I have decided to get a Trimble 250 this season. Tired of trying to judge 40 and 50 Ft swaths with hit and miss results. So the local NH dealer has them for 1399.00 (patch antenna) and I see them all over the internet for 2 to 3 hundred less, seen one for 1050.00 NIB. My question, is this something you want to buy long distance. I don't really know what can go wrong with them but like everything else something can. Or as an option the local short line dealer has Outback S-Lites' for 620.00. However I do like the painted screen (wants vs needs).


----------



## Tim/South (Dec 12, 2011)

I bought my Raven 2 online from a dealer in Missouri, I am in Alabama.

Saved a couple hundred bucks.


----------



## SVFHAY (Dec 5, 2008)

I got a 750 from local nh dealer. Handed me the box & wished me luck. Seems like the same experience ya get when the Ups man drops off a package from points unknown. If there was problem the return would go better but how likely is that?

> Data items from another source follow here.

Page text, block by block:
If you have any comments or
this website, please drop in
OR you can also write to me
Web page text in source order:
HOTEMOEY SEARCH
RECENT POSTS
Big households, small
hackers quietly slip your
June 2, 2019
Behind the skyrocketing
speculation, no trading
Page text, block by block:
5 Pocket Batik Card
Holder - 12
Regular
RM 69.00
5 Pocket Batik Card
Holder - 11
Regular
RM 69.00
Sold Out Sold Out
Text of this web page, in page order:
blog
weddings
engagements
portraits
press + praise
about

The painted screen would be my choice even if it required waiting another year to afford it.


----------



## IHCman (Aug 27, 2011)

When Dad bought his first Outback lightbar at the Case Ih dealer, they told him the software might need to be updated every few years. We've never taken it in ever in the 10+ years we've used it. Dad bought another used one from a neighbor and we've never had trouble with either of them.

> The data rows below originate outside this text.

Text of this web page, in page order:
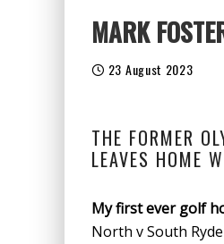
MARK
23 August 2023
THE FORMER
LEAVES HOME
My first ever golf
North v South
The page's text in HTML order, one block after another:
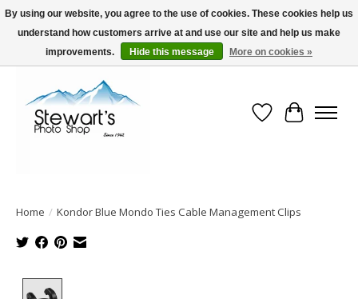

I wouldn't be afraid to buy one online.


----------



## somedevildawg (Jun 20, 2011)

Bought all of mine on-line.....my dealers don't care anything about something like a 250 or a 300 JD those are toys to them.....they sell the 25k units
You'll appreciate the painted screen.....


----------



## Idaho Hay (Oct 14, 2016)

I bought both my ez guide 250 and my ez steer on ebay with great success. I bought the ez guide new, and then a few years later I bought the ez steer used. when I purchased the ez steer, it was advertised to come with the wiring harness to connect it to the ez guide, but it came with the wrong one. I contacted the seller, and he was quick to get it straightened out. honestly, ebay sellers are probably more concerned about customer satisfaction than most dealers are.


----------



## TJ Hendren (May 12, 2017)

Is a window suction cup available for the 250?


----------



## somedevildawg (Jun 20, 2011)

TJ Hendren said:


> Is a window suction cup available for the 250?


Not sure but I modified Ram Mounts suction cups to fit my baler, bandit monitor, and light bar...they are very good


----------



## Idaho Hay (Oct 14, 2016)

TJ Hendren said:


> Is a window suction cup available for the 250?


Mine came with a Ram mount, and I'm sure that you can get a good suction cup for it. However, I would be leery of hanging it off your windshield. the device is much heavier than your typical car GPS. The housing is cast aluminum, and very hefty feeling. I just permanently mounted a Ram mount ball to the dash of the tractor, and I use it for both the GPS and the baler monitor.


----------